Authors: Fakhraddin Alwajih, Abdellah El Mekki, Hamdy Mubarak, Majd Hawasly, Abubakr Mohamed, Muhammad Abdul-Mageed
Subjects: cs.CL
Abstract URL: https://arxiv.org/abs/2509.02550
Pdf URL: https://arxiv.org/pdf/2509.02550
Copy Paste: [[2509.02550]] PalmX 2025: The First Shared Task on Benchmarking LLMs on Arabic and Islamic Culture(https://arxiv.org/abs/2509.02550)

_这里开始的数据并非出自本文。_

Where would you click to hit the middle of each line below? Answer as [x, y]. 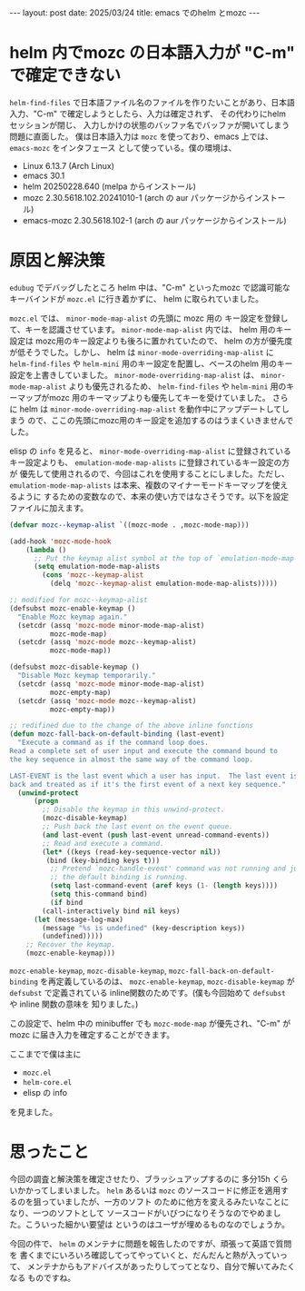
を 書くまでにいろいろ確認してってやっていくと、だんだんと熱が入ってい [145, 1255]
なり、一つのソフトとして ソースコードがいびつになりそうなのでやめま [142, 1213]
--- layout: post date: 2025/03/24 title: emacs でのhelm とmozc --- [135, 13]
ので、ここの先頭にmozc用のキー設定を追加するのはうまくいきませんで [160, 420]
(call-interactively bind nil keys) [111, 911]
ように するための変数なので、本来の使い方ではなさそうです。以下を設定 [152, 496]
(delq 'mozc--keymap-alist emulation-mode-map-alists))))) [164, 584]
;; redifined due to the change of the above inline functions [132, 726]
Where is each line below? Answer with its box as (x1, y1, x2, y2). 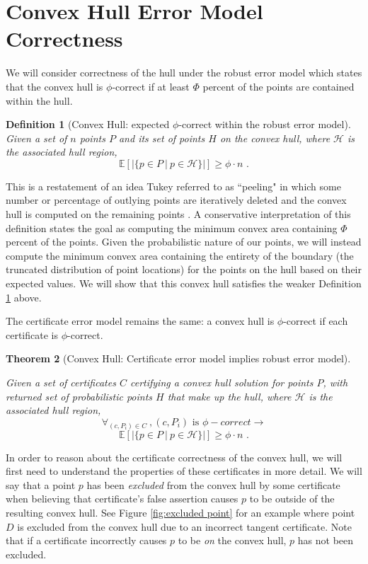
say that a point (6, 477, 76, 492)
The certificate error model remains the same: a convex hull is (6, 313, 275, 328)
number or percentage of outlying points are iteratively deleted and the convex (6, 192, 347, 207)
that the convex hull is (6, 79, 103, 93)
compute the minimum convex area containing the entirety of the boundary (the (6, 248, 354, 263)
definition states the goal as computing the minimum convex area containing (6, 220, 338, 235)
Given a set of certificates (6, 375, 116, 389)
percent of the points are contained (202, 79, 355, 93)

Keywords: language model, llm
Abstract: Large Language Models (LLMs) inherently reflect the vast data distributions they encounter during their pre-training phase. As this data is predominantly sourced from the web, there is a high chance it will be skewed towards high-resourced languages and cultures, such as those of the West. Consequently, LLMs often exhibit a diminished understanding of certain communities, a gap that is particularly evident in their knowledge of Arabic and Islamic cultures. This issue becomes even more pronounced with increasingly under-represented topics. To address this critical challenge, we introduce PalmX 2025, the first shared task designed to benchmark the cultural competence of LLMs in these specific domains. The task is composed of two subtasks featuring multiple-choice questions (MCQs) in Modern Standard Arabic (MSA): General Arabic Culture and General Islamic Culture. These subtasks cover a wide range of topics, including traditions, food, history, religious practices, and language expressions from across 22 Arab countries. The initiative drew considerable interest, with 26 teams registering for Subtask 1 and 19 for Subtask 2, culminating in nine and six valid submissions, respectively. Our findings reveal that task-specific fine-tuning substantially boosts performance over baseline models. The top-performing systems achieved an accuracy of 72.15% on cultural questions and 84.22% on Islamic knowledge. Parameter-efficient fine-tuning emerged as the predominant and most effective approach among participants, while the utility of data augmentation was found to be domain-dependent.
摘要：大型语言模型（LLM）固有地反映了他们在培训阶段遇到的庞大数据分布。由于这些数据主要来自网络，因此很有可能会偏向于高资源的语言和文化，例如西方的文化。因此，LLMS经常表现出对某些社区的了解，这一差距在他们对阿拉伯语和伊斯兰文化的了解中尤为明显。随着代表性不足的主题越来越明显，这个问题变得更加明显。为了应对这一关键挑战，我们介绍了Palmx 2025，这是第一个共享任务，旨在基准在这些特定领域中LLM的文化能力。该任务由两个子任务组成，其中包括现代标准阿拉伯语（MSA）中的多项选择问题（MCQ）：阿拉伯文化和一般伊斯兰文化。这些子任务涵盖了广泛的主题，包括来自22个阿拉伯国家的传统，食物，历史，宗教习俗和语言表达。该计划引起了极大的兴趣，有26个团队为子任务2注册了子任务1和19，分别以9和6个有效的提交为最终。我们的发现表明，特定于任务的微调大大提高了基线模型的性能。在文化问题上，表现最佳的系统的准确度为72.15％，伊斯兰知识的准确性为84.22％。参数有效的微调作为参与者的主要和最有效的方法出现，而数据增强的效用是依赖域的。